L'esplosivo piano di Bazil
Dopo le primissime immagini ambientate nel deserto del Marocco, con una mina che esplode uccidendo un uomo, passa qualche anno e, in anticipo rispetto ai titoli di testa, abbiamo un’avvincente sequenza in cui il giovane Bazil alias Dany Boon ("Giù al Nord"), figlio della vittima, finisce per ritrovarsi accidentalmente una pallottola in testa, mentre scorre in un televisore acceso il momento conclusivo de "Il grande sonno" (1946) di Howard Hawks.
Dimesso dall’ospedale e rimasto senza una casa, è lui il protagonista del sesto lungometraggio diretto dal francese Jean-Pierre Jeunet (candidato all’Oscar per "Il favoloso mondo di Amélie"), nel quale decide di vendicarsi nei confronti dei fabbricanti delle armi che hanno causato tutte le sue sofferenze affiancato da una bizzarra combriccola di feroci rigattieri che lo accolgono nella sorta di caverna di Alì Babà in cui vivono.
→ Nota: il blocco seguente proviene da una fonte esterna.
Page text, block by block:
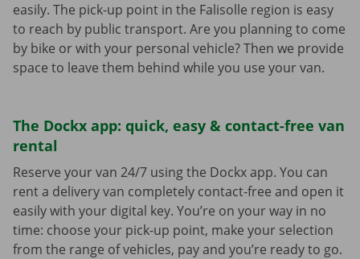
easily. The pick-up point in the Falisolle region is easy
to reach by public transport. Are you planning to come
by bike or with your personal vehicle? Then we provide
space to leave them behind while you use your van.
The Dockx app: quick, easy & contact-free van
rental
Reserve your van 24/7 using the Dockx app. You can
rent a delivery van completely contact-free and open it
easily with your digital key. You’re on your way in no
time: choose your pick-up point, make your selection
from the range of vehicles, pay and you’re ready to go.
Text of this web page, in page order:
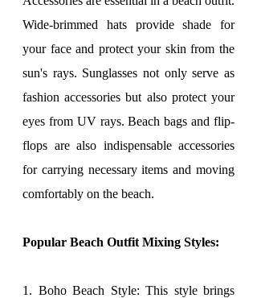
Wide-brimmed hats provide shade for
your face and protect your skin from the
sun's rays. Sunglasses not only serve as
fashion accessories but also protect your
eyes from UV rays. Beach bags and flip-
flops are also indispensable accessories
for carrying necessary items and moving
comfortably on the beach.
Popular Beach Outfit Mixing Styles:
1. Boho Beach Style: This style brings
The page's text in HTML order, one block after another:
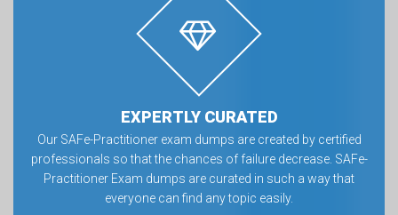
EXPERTLY CURATED
Our SAFe-Practitioner exam dumps are created by certified
professionals so that the chances of failure decrease. SAFe-
Practitioner Exam dumps are curated in such a way that
everyone can find any topic easily.
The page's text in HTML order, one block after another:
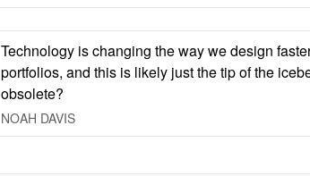
Technology is changing the way we design
portfolios, and this is likely just the tip of the
obsolete?
NOAH DAVIS
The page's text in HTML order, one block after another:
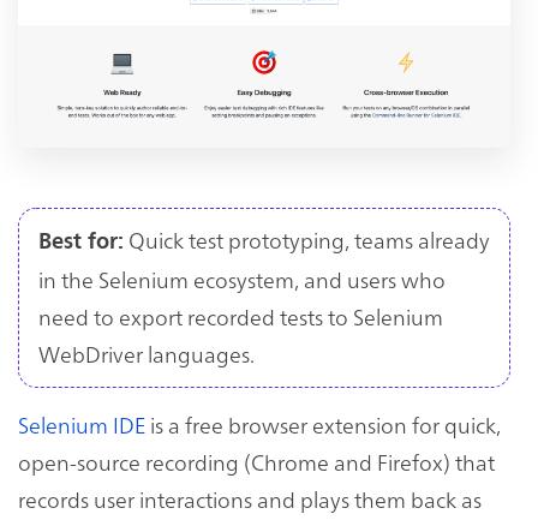
Best for: Quick test prototyping, teams already
in the Selenium ecosystem, and users who
need to export recorded tests to Selenium
WebDriver languages.
Selenium IDE is a free browser extension for quick,
open-source recording (Chrome and Firefox) that
records user interactions and plays them back as

Rigattieri che, comprendenti, tra gli altri, una donna elastica con le fattezze di Julie Ferrier ("Mr Bean’s holyday") e il Buster interpretato da Dominique Pinon ("Delicatessen"), attore feticcio di Jeunet, si trovano ad avere a che fare sia con demenziali imprese che sembrano uscite dai cartoon di Tex Avery (si pensi al momento in cui un paio di loro vengono sparati con un cannone) che con truffaldini stratagemmi tanto cari anche alle nostre produzioni di genere, dai poliziotteschi ironici con Tomas Milian ai due "Febbre da cavallo".
Anche se, dovendo proprio fare un paragone con il cinema italiano, è soprattutto il grande Vittorio De Sica a tornare vagamente alla memoria nell’assistere a questa moderna favola anti-bellica che, ponendo l’ennesima gang di perdenti in lotta contro il solito gruppo di spietati giganti industriali, individua i suoi principali punti di riferimento nelle pellicole del muto e in quelle realizzate da Charlie Chaplin.
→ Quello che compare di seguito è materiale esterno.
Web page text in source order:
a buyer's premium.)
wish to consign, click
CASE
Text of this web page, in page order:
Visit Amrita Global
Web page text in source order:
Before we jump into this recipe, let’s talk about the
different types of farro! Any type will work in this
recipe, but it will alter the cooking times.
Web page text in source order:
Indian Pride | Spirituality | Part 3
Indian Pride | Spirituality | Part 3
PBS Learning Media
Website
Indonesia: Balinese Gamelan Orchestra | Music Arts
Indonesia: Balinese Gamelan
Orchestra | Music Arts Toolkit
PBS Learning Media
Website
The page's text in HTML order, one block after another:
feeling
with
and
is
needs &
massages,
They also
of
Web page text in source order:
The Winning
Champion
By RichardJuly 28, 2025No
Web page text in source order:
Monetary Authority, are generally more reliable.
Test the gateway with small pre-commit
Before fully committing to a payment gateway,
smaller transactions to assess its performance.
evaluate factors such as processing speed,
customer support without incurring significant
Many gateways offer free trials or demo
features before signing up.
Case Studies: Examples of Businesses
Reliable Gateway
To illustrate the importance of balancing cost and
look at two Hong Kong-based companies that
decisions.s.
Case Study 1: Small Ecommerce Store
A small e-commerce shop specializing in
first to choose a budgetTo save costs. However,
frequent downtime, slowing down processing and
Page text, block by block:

Pellicole il cui aspetto viene richiamato sia dalle performance dei bravi protagonisti che dall’uso della bella colonna sonora a firma dell’esordiente Raphaël Beau, mentre il regista, complice l’ottimo lavoro svolto dalla scenografa Aline Bonetto ("Una lunga domenica di passioni") e dal direttore della fotografia Tetsuo Nagata ("Splice"), immerge il tutto in affascinanti, colorate immagini che poco si distaccano dal già citato universo dei cartoon.
Fino alla coinvolgente (a suo modo geniale) parte conclusiva di 105 minuti di visione che, forse eccessivamente veloci nel raccontare l’intreccio che caratterizza la loro fase centrale, rimangono comunque divertenti e confezionati con notevole professionalità.

La frase: "Sapete, Rimbaud ha cominciato poeta per finire mercante d’armi".